Alternatively, argues the Society, the flow-through method subjects lobbying to a risk of non-neutral treatment. If an association overestimates its lobbying expenses, its dues payers will forfeit part of their deduction for nonlobbying business activities, without the possibility of recovering this deduction in the future. And if it underestimates lobbying expenditures, it is exposed to the proxy tax, from which it can escape only if the Secretary chooses to "waive" the tax and allow "carryover" treatment. The Secretary has failed to adopt regulations setting forth clear sufficient conditions for the waiver. According to the Society, his only official statement on the subject consists of instructions for Form 990 (the income tax return for associations), in which he says that he may permit a waiver if the association's estimate was reasonable and the association agrees to add the excess to the following year's amount. See IRS Form 990, line 85h and Instructions (1998). The Society argues that, in light of the First Amendment right to lobby, the Secretary's discretion is far too broad to survive strict scrutiny.

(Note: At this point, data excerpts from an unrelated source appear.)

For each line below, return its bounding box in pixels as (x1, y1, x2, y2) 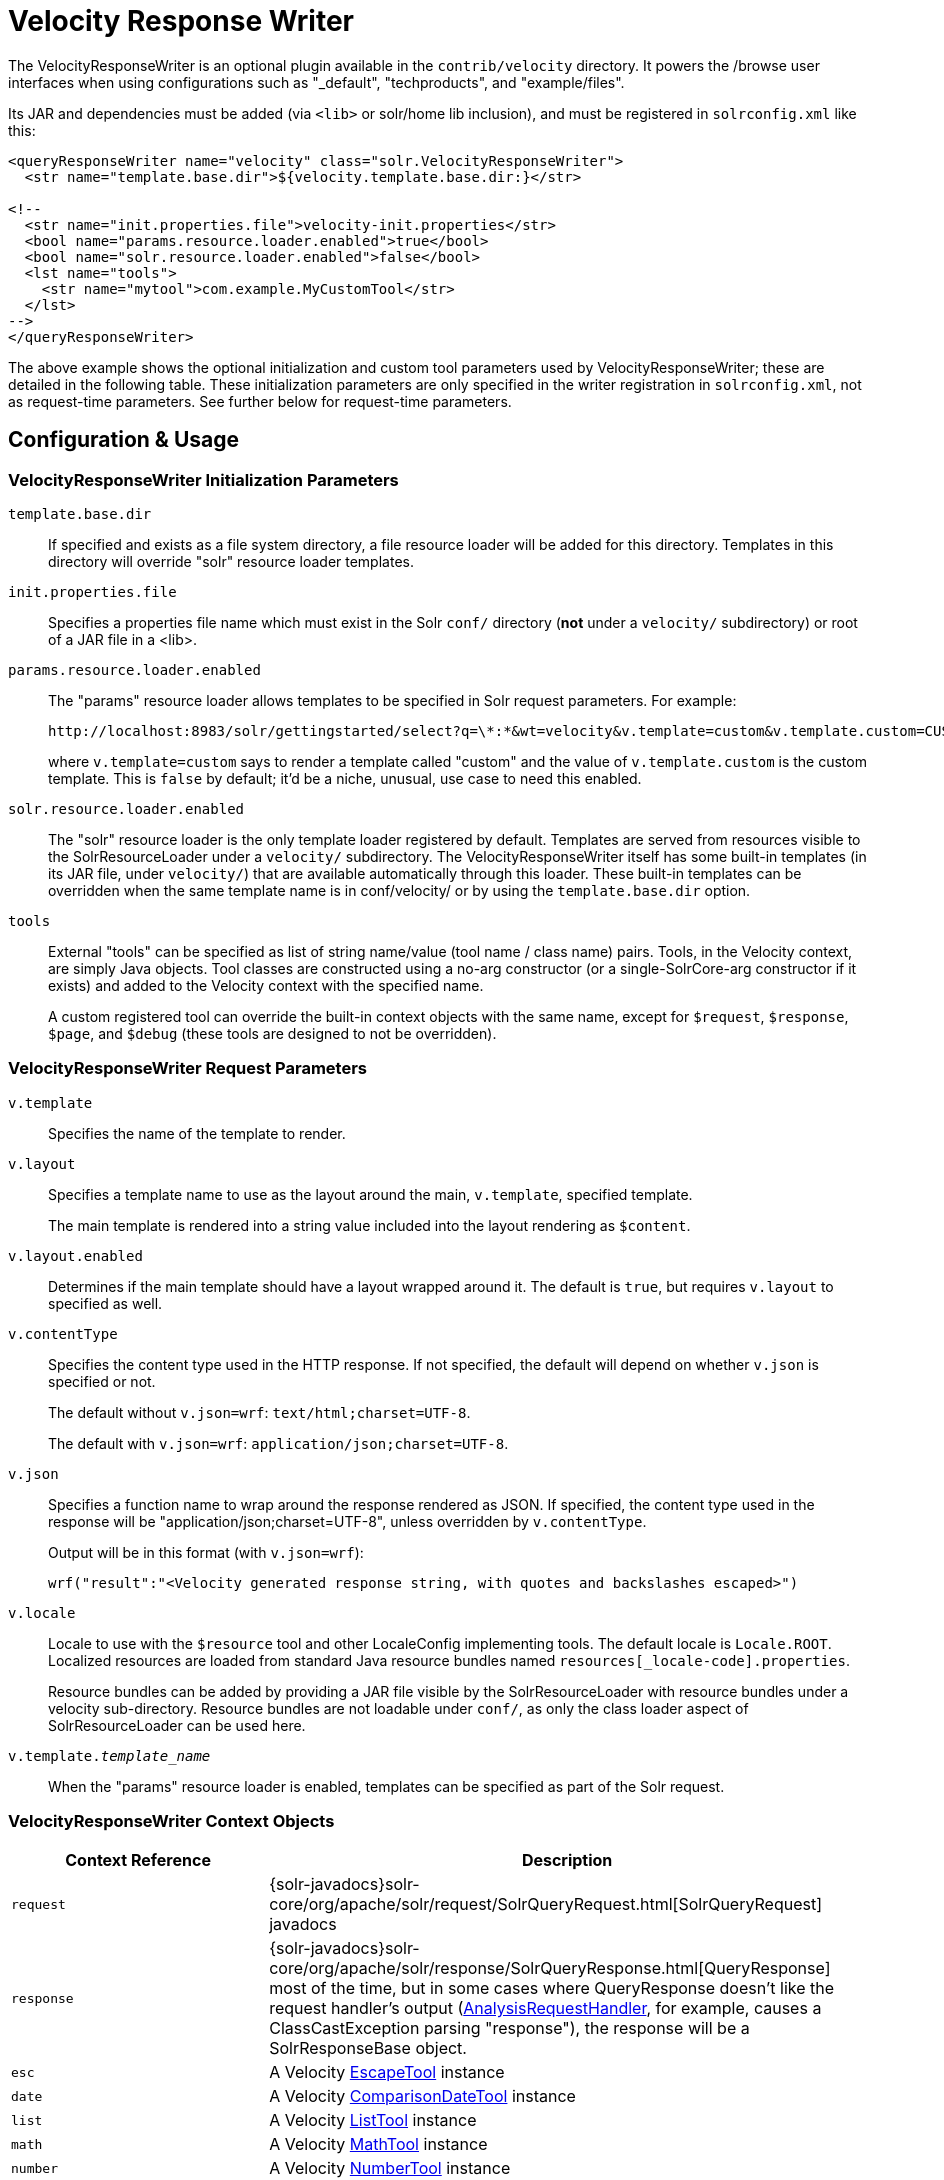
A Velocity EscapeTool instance (269, 2062, 505, 2083)
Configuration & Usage (8, 427, 239, 453)
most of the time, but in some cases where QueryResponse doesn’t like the (269, 1978, 835, 1999)
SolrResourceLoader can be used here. (48, 1716, 306, 1734)
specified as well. (48, 1294, 163, 1312)
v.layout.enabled (8, 1247, 143, 1264)
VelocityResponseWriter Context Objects (8, 1811, 335, 1832)
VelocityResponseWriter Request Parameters (8, 1058, 367, 1079)

Finally, the Society says that the allocation rules, by treating the association's lobbying expenditures as funded by dues or similar payments (to the extent available) regardless of their actual source, in effect limit the deductions that members can take for dues that the association spends on ordinary business activities. This, it says, violates the principle that the government may not condition the receipt of an otherwise available benefit on an entity's refraining from the exercise of its freedom of speech. See Perry, 408 U.S. at 597.

We do not reach these arguments, however, because a tax exempt organization that engages in lobbying activities can altogether sidestep the specified dilemmas. A 501(c)(6) association can avoid any alleged burden on its First Amendment rights by splitting itself into two 501(c)(6) organizations--one that engages exclusively in lobbying on behalf of its members and one that completely...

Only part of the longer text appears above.